ASSIGNED TASK:
Reprint every entry, character for character.

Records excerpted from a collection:
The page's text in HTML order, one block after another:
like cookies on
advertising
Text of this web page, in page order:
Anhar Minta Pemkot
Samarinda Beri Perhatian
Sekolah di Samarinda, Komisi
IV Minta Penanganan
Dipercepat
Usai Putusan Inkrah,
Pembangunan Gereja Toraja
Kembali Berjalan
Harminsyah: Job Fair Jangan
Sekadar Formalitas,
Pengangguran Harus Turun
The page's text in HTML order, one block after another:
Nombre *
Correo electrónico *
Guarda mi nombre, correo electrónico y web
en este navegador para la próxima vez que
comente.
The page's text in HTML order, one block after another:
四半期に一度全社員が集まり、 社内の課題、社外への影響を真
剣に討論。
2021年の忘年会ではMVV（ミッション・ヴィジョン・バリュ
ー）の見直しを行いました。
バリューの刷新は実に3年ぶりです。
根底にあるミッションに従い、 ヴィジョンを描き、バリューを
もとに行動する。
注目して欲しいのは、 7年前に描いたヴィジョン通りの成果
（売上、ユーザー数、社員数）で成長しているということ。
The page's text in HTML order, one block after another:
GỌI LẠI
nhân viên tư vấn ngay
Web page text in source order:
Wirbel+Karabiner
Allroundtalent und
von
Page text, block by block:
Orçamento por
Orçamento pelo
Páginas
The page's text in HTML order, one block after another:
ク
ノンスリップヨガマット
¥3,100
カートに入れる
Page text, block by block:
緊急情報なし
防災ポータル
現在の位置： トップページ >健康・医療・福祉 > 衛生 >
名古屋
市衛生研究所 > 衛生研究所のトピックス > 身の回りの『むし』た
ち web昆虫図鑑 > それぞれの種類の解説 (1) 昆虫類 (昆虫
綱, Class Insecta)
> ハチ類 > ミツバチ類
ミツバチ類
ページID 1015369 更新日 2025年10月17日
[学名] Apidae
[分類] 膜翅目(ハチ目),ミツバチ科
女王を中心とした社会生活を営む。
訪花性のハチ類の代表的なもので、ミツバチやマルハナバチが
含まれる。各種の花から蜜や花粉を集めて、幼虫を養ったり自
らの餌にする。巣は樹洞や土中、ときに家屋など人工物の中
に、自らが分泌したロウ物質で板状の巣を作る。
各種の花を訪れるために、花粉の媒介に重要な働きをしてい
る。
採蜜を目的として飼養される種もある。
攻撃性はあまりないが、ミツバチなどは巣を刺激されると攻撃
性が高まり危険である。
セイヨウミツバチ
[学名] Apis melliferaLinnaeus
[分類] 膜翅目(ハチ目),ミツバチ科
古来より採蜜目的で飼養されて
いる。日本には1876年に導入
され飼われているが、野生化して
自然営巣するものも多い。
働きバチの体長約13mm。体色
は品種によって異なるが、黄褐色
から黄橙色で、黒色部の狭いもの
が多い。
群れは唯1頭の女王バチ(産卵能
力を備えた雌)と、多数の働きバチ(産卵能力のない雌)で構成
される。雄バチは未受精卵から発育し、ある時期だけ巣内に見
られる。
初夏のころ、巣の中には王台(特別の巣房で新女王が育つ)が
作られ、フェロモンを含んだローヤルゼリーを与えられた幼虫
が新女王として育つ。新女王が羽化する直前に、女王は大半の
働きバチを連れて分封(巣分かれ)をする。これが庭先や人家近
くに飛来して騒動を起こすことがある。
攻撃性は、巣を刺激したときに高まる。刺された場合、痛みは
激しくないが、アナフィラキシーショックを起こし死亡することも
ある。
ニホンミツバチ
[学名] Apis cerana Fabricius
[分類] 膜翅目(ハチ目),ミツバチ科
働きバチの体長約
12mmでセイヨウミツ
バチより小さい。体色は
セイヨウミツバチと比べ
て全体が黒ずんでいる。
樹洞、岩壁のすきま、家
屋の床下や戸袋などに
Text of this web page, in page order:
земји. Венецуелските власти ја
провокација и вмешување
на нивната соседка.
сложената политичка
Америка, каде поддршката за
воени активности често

RESPONSE:
The page's text in HTML order, one block after another:
like cookies on
advertising
Text of this web page, in page order:
Anhar Minta Pemkot
Samarinda Beri Perhatian
Sekolah di Samarinda, Komisi
IV Minta Penanganan
Dipercepat
Usai Putusan Inkrah,
Pembangunan Gereja Toraja
Kembali Berjalan
Harminsyah: Job Fair Jangan
Sekadar Formalitas,
Pengangguran Harus Turun
The page's text in HTML order, one block after another:
Nombre *
Correo electrónico *
Guarda mi nombre, correo electrónico y web
en este navegador para la próxima vez que
comente.
The page's text in HTML order, one block after another:
四半期に一度全社員が集まり、 社内の課題、社外への影響を真
剣に討論。
2021年の忘年会ではMVV（ミッション・ヴィジョン・バリュ
ー）の見直しを行いました。
バリューの刷新は実に3年ぶりです。
根底にあるミッションに従い、 ヴィジョンを描き、バリューを
もとに行動する。
注目して欲しいのは、 7年前に描いたヴィジョン通りの成果
（売上、ユーザー数、社員数）で成長しているということ。
The page's text in HTML order, one block after another:
GỌI LẠI
nhân viên tư vấn ngay
Web page text in source order:
Wirbel+Karabiner
Allroundtalent und
von
Page text, block by block:
Orçamento por
Orçamento pelo
Páginas
The page's text in HTML order, one block after another:
ク
ノンスリップヨガマット
¥3,100
カートに入れる
Page text, block by block:
緊急情報なし
防災ポータル
現在の位置： トップページ >健康・医療・福祉 > 衛生 >
名古屋
市衛生研究所 > 衛生研究所のトピックス > 身の回りの『むし』た
ち web昆虫図鑑 > それぞれの種類の解説 (1) 昆虫類 (昆虫
綱, Class Insecta)
> ハチ類 > ミツバチ類
ミツバチ類
ページID 1015369 更新日 2025年10月17日
[学名] Apidae
[分類] 膜翅目(ハチ目),ミツバチ科
女王を中心とした社会生活を営む。
訪花性のハチ類の代表的なもので、ミツバチやマルハナバチが
含まれる。各種の花から蜜や花粉を集めて、幼虫を養ったり自
らの餌にする。巣は樹洞や土中、ときに家屋など人工物の中
に、自らが分泌したロウ物質で板状の巣を作る。
各種の花を訪れるために、花粉の媒介に重要な働きをしてい
る。
採蜜を目的として飼養される種もある。
攻撃性はあまりないが、ミツバチなどは巣を刺激されると攻撃
性が高まり危険である。
セイヨウミツバチ
[学名] Apis melliferaLinnaeus
[分類] 膜翅目(ハチ目),ミツバチ科
古来より採蜜目的で飼養されて
いる。日本には1876年に導入
され飼われているが、野生化して
自然営巣するものも多い。
働きバチの体長約13mm。体色
は品種によって異なるが、黄褐色
から黄橙色で、黒色部の狭いもの
が多い。
群れは唯1頭の女王バチ(産卵能
力を備えた雌)と、多数の働きバチ(産卵能力のない雌)で構成
される。雄バチは未受精卵から発育し、ある時期だけ巣内に見
られる。
初夏のころ、巣の中には王台(特別の巣房で新女王が育つ)が
作られ、フェロモンを含んだローヤルゼリーを与えられた幼虫
が新女王として育つ。新女王が羽化する直前に、女王は大半の
働きバチを連れて分封(巣分かれ)をする。これが庭先や人家近
くに飛来して騒動を起こすことがある。
攻撃性は、巣を刺激したときに高まる。刺された場合、痛みは
激しくないが、アナフィラキシーショックを起こし死亡することも
ある。
ニホンミツバチ
[学名] Apis cerana Fabricius
[分類] 膜翅目(ハチ目),ミツバチ科
働きバチの体長約
12mmでセイヨウミツ
バチより小さい。体色は
セイヨウミツバチと比べ
て全体が黒ずんでいる。
樹洞、岩壁のすきま、家
屋の床下や戸袋などに
Text of this web page, in page order:
земји. Венецуелските власти ја
провокација и вмешување
на нивната соседка.
сложената политичка
Америка, каде поддршката за
воени активности често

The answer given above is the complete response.